Janine Booth, 1º de Abril de 2017
Traduzido do inglês por Pedro Côrtes
[1] Este tradutor acredita que algumas palavras correntes utilizadas para descrever questões de neurodivergência em português como “deficiência” e “incapacidade” são equivocadas, além de distanciar-se dos termos em inglês como “disability” e “disabled”. Estas palavras em inglês permitem uma compreensão onde a pessoa neurodivergente não é necessariamente uma pessoa transtornada ou deficiente, mas sim des-abilitada (dis-abled) pela sociedade excludente à sua volta. Por este motivo, optei por uma aproximação portuguesa das palavras usadas em inglês.
Pode o marxismo nos ajudar a entender a experiência autista no capitalismo moderno? Como o marxismo guiaria nossas lutas por igualdade e libertação?
Existem diversas abordagens para se entender o autismo. Talvez a abordagem médica seja a dominante: enxergar o autismo como uma tragédia, na qual as pessoas autistas são pessoas quebradas e que precisam de conserto. Nos últimos anos, uma abordagem mais progressista foi desenvolvida. Ela reforça a aceitação de pessoas autistas ao invés da simples “conscientização”, e demanda direitos, igualdade e suporte ao invés dos abusivos “tratamentos”.

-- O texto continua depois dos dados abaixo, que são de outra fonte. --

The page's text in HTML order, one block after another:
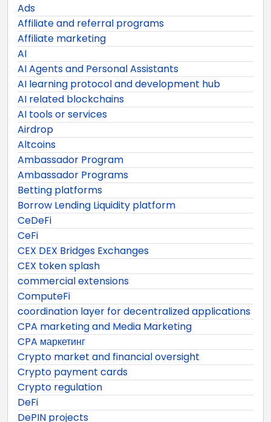
Ads
Affiliate and referral programs
Affiliate marketing
AI
AI Agents and Personal Assistants
AI learning protocol and development hub
AI related blockchains
AI tools or services
Airdrop
Altcoins
Ambassador Program
Ambassador Programs
Betting platforms
Borrow Lending Liquidity platform
CeDeFi
CeFi
CEX DEX Bridges Exchanges
CEX token splash
commercial extensions
ComputeFi
coordination layer for decentralized applications
CPA marketing and Media Marketing
CPA маркетинг
Crypto market and financial oversight
Crypto payment cards
Crypto regulation
DeFi
DePIN projects
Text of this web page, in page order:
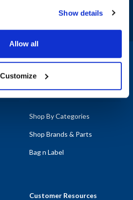
Show details
Allow all
Customize
Bakery products. Our inventory
your bakery equipment in peak
stock parts on the planet, you can
disrupt your operations-choose
part needs.
Chat
Products & Services
Shop By Categories
Shop Brands & Parts
Bag n Label
Customer Resources
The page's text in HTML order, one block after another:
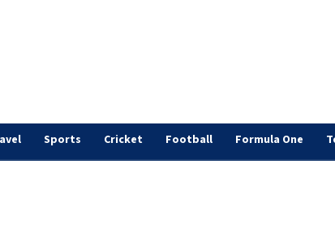
Sports Cricket Football Formula One
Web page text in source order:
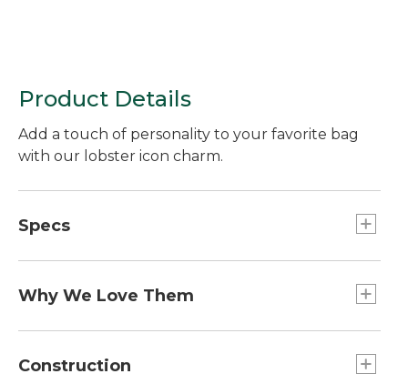
Product Details
Add a touch of personality to your favorite bag
with our lobster icon charm.
Specs
Dimensions:: 4"L x 1.5"W.
Why We Love Them
your Boat and Tote, bag and more is here! Grab a
Construction
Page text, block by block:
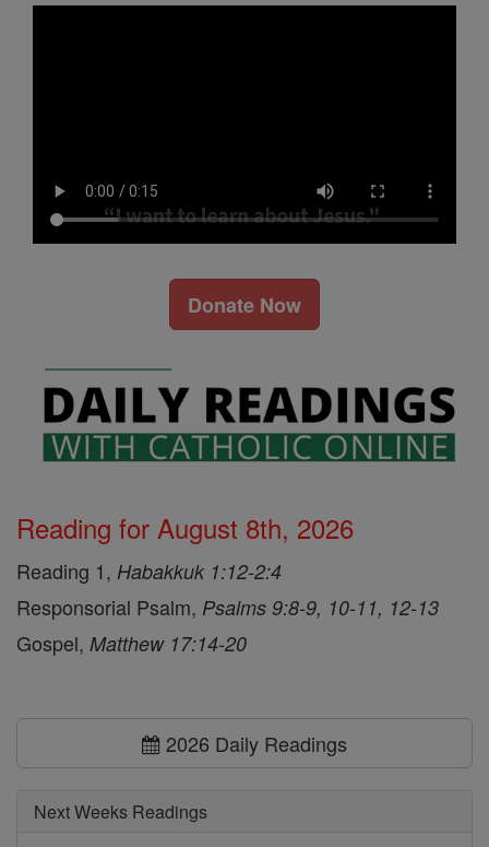
Donate Now
Reading for August 8th, 2026
Reading 1, Habakkuk 1:12-2:4
Responsorial Psalm, Psalms 9:8-9, 10-11, 12-13
Gospel, Matthew 17:14-20
2026 Daily Readings
Next Weeks Readings
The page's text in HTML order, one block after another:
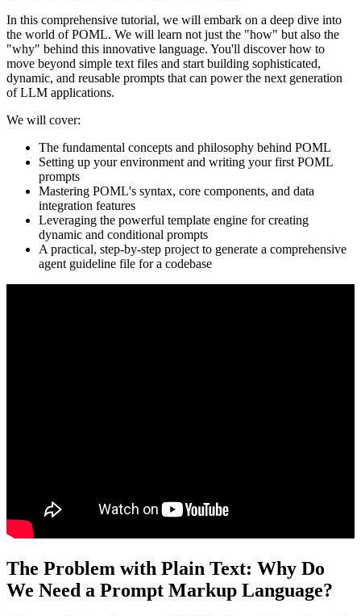
In this comprehensive tutorial, we will embark on a deep dive into
the world of POML. We will learn not just the "how" but also the
"why" behind this innovative language. You'll discover how to
move beyond simple text files and start building sophisticated,
dynamic, and reusable prompts that can power the next generation
of LLM applications.
We will cover:
The fundamental concepts and philosophy behind POML
Setting up your environment and writing your first POML
prompts
Mastering POML's syntax, core components, and data
integration features
Leveraging the powerful template engine for creating
dynamic and conditional prompts
A practical, step-by-step project to generate a comprehensive
agent guideline file for a codebase
The Problem with Plain Text: Why Do
We Need a Prompt Markup Language?
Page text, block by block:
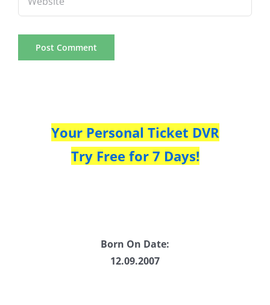
Your Personal Ticket DVR
Try Free for 7 Days!
Born On Date:
12.09.2007
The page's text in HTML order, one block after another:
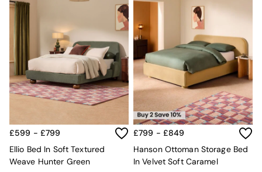
£599 - £799
Ellio Bed In Soft Textured
Weave Hunter Green
£799 - £849
Hanson Ottoman Storage Bed
In Velvet Soft Caramel
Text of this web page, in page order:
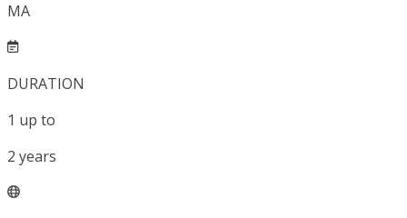
MA
DURATION
1 up to
2 years
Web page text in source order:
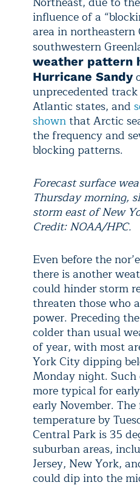
influence of a
area in northeastern
southwestern
weather pattern
Hurricane Sandy
unprecedented
Atlantic states, and
shownthat Arctic
the frequency and
blocking patterns.
Forecast surface
Thursday morning,
storm east of New
Credit: NOAA/HPC.
Even before the
there is another
could hinder storm
threaten those who
power. Preceding
colder than usual
of year, with most
York City dipping
Monday night.
more typical for
early November.
temperature by
Central Park is 35
suburban areas,
Jersey, New York,
could dip into the
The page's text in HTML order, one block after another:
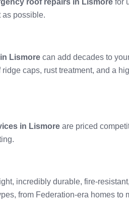
roof repairs in Lismore for
as possible.
Lismore can add decades to
caps, rust treatment, and a
in Lismore are priced
incredibly durable, fire-
from Federation-era homes to
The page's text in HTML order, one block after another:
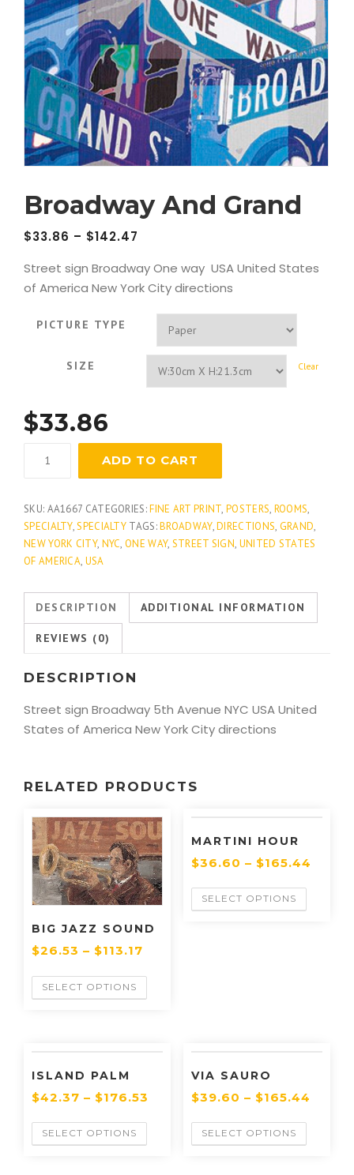
Broadway And Grand
$33.86 – $142.47
Street sign Broadway One way USA United States
of America New York City directions
PICTURE TYPE
SIZE Clear
$33.86
quantity
ADD TO CART
SKU: AA1667 CATEGORIES:FINE ART PRINT,POSTERS, ROOMS,
SPECIALTY,SPECIALTY TAGS:BROADWAY,DIRECTIONS, GRAND,
NEW YORK CITY, NYC,ONE WAY, STREET SIGN, UNITED STATES
OF AMERICA, USA
DESCRIPTION ADDITIONAL INFORMATION
REVIEWS (0)
DESCRIPTION
Street sign Broadway 5th Avenue NYC USA United
States of America New York City directions
RELATED PRODUCTS
BIG JAZZ SOUND
$26.53 – $113.17
SELECT OPTIONS
MARTINI HOUR
$36.60 – $165.44
SELECT OPTIONS
ISLAND PALM
$42.37 – $176.53
SELECT OPTIONS
VIA SAURO
$39.60 – $165.44
SELECT OPTIONS
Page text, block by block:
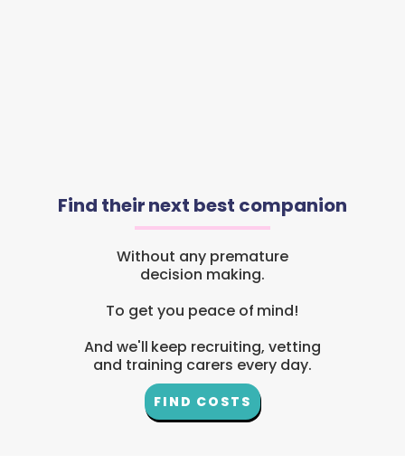
Find their next best companion
Without any premature
decision making.
To get you peace of mind!
And we'll keep recruiting, vetting
and training carers every day.
FIND COSTS
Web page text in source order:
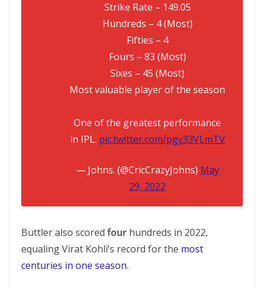
Strike Rate – 149.05
Hundreds – 4 (Most)
Fifties – 4
Fours – 83 (Most)
Sixes – 45 (Most)
Most valuable player of the season
One of the greatest performance
in IPL. pic.twitter.com/pgy33VLmTV
— Johns. (@CricCrazyJohns) May
29, 2022
Buttler also scored four hundreds in 2022,
equaling Virat Kohli’s record for the most
centuries in one season.

Esta abordagem baseia-se no conceito de neurodiversidade: o reconhecimento de que a espécie humana é neurologicamente diversa; que diferentes pessoas possuem diferentes estruturas cerebrais. Mas esta abordagem mais progressista, apesar de bem-vinda, não implica necessariamente na localização do autismo nas estruturas sociais, econômicas e políticas da sociedade. É importante localizá-lo – em primeiro lugar, porque toda desabilidade[1] existe dentro de um contexto social; e em segundo lugar porque o autismo é na maioria das vezes uma questão sobre como as pessoas interagem socialmente. Espera-se de todos nós que sigamos as regras sociais; mas quem faz estas regras sociais, e como?

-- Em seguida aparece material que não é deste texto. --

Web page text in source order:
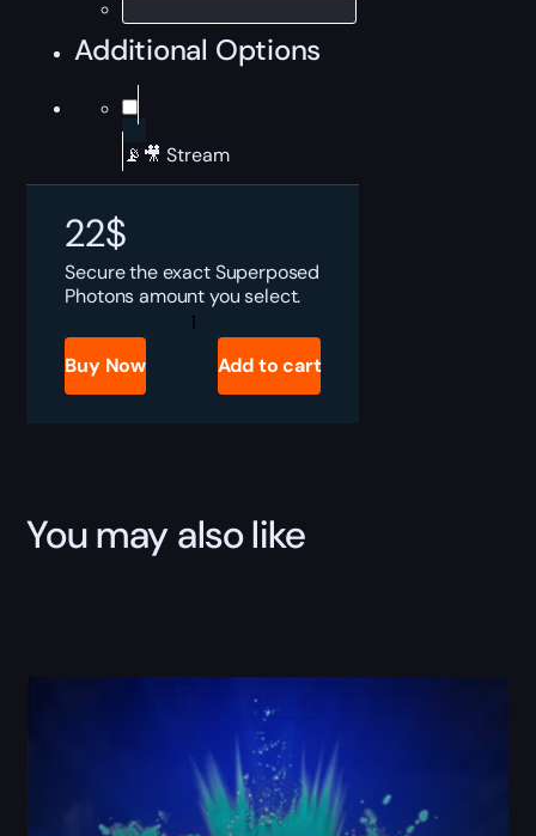
Additional Options
📡🎥 Stream
22$
Secure the exact Superposed
Photons amount you select.
Destiny
Rising
Superposed
Photons
Buy Now Add to cart
You may also like
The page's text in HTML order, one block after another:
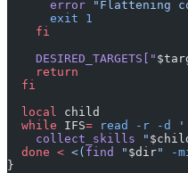
      error
"Flattening
      exit
1
    fi
    DESIRED_TARGETS[
"
    return
  fi
  local
child
  while
IFS= read -r -d
    collect_skills
"
  done
< <( find " $dir" -
}
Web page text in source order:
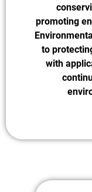
promoting
to
with
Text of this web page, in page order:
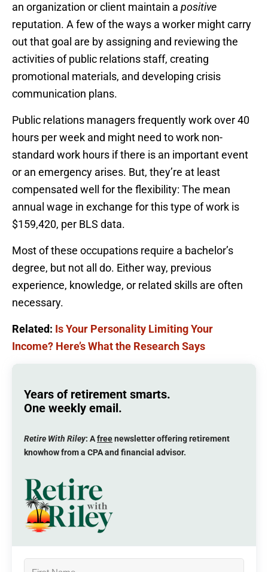
an organization or client maintain a positive
reputation. A few of the ways a worker might carry
out that goal are by assigning and reviewing the
activities of public relations staff, creating
promotional materials, and developing crisis
communication plans.
Public relations managers frequently work over 40
hours per week and might need to work non-
standard work hours if there is an important event
or an emergency arises. But, they’re at least
compensated well for the flexibility: The mean
annual wage in exchange for this type of work is
$159,420, per BLS data.
Most of these occupations require a bachelor’s
degree, but not all do. Either way, previous
experience, knowledge, or related skills are often
necessary.
Related: Is Your Personality Limiting Your
Income? Here’s What the Research Says
Years of retirement smarts.
One weekly email.
Retire With Riley: Afreenewsletter offering retirement
knowhow from a CPA and financial advisor.

Definições: Autismo e Marxismo
O autismo é uma neurologia atípica, uma estrutura cerebral incomum. Podemos dizer que, se a maioria das pessoas é Windows, pessoas autistas são Mac. Essa neurologia atípica leva a uma comunicação, processamento e funcionamento cognitivo atípicos, e a diferenças nas interações sociais e na sensibilidade a estímulos sensoriais como som e luz.

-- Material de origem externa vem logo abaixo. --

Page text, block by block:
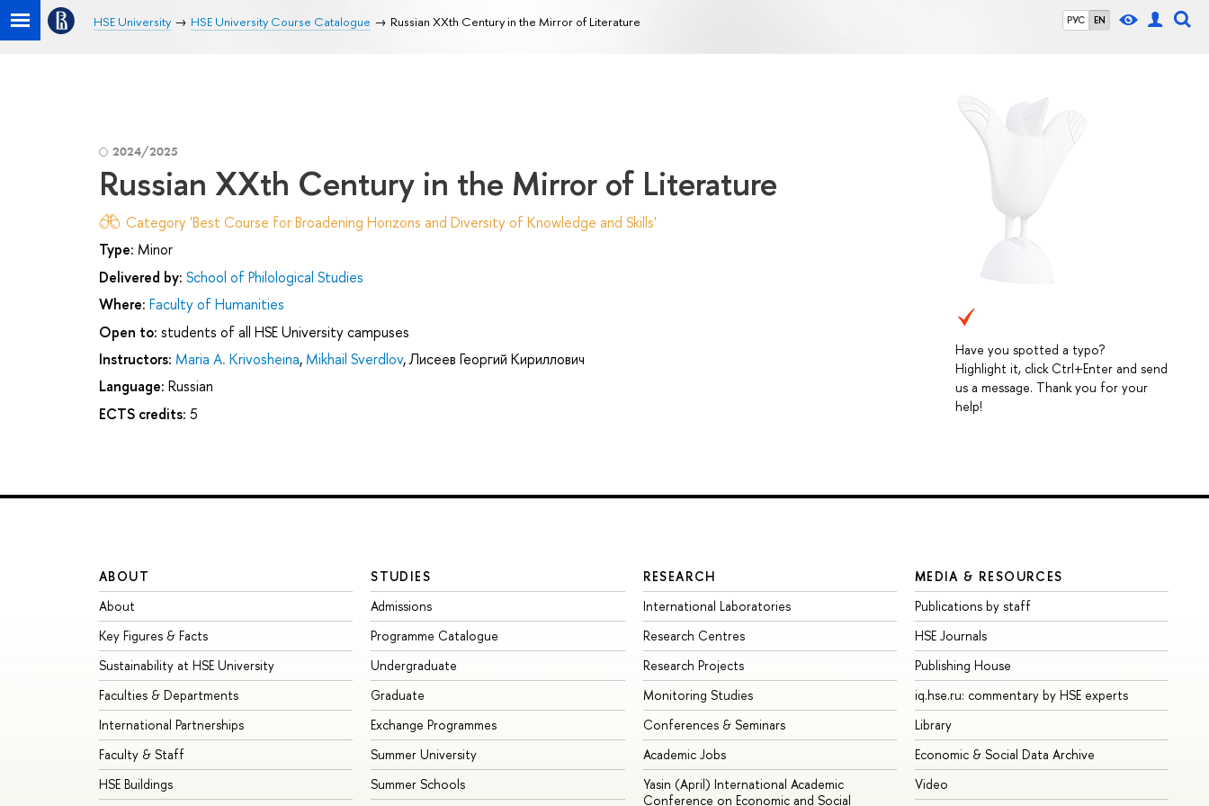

Marxismo é socialismo científico. Ele estuda o socialismo ao invés de meramente desejá-lo, providenciando uma crítica do capitalismo e advogando pela auto-emancipação da classe trabalhadora, a classe explorada basal sob o capitalismo. Marx descreveu a classe trabalhadora como possuinte de “grilhões radicais” querendo dizer que possui o potencial e o poder para liberar não apenas a si mesma mas outras populações oprimidas também. O marxismo enxerga que a mudança – e a libertação social – são alcançadas através da luta de classes, com o fim último de abolir a divisão da sociedade em classes.
O impacto do capitalismo nas vidas autistas
Quando o capitalismo se tornou o sistema consagrado, trouxe consigo o desenvolvimento, o conhecimento, a compreensão, a investigação científica, e o potencial de providenciar mais suporte para as pessoas. Ele acelerou a produção. Consistiu em uma grande melhoria em comparação às épocas anteriores. Entretanto, o capitalismo também aumentou – e ainda aumenta – a pressão social. Ele reúne as pessoas de forma muito mais intensa, e coloca um prêmio para o quão “bom” você é socialmente.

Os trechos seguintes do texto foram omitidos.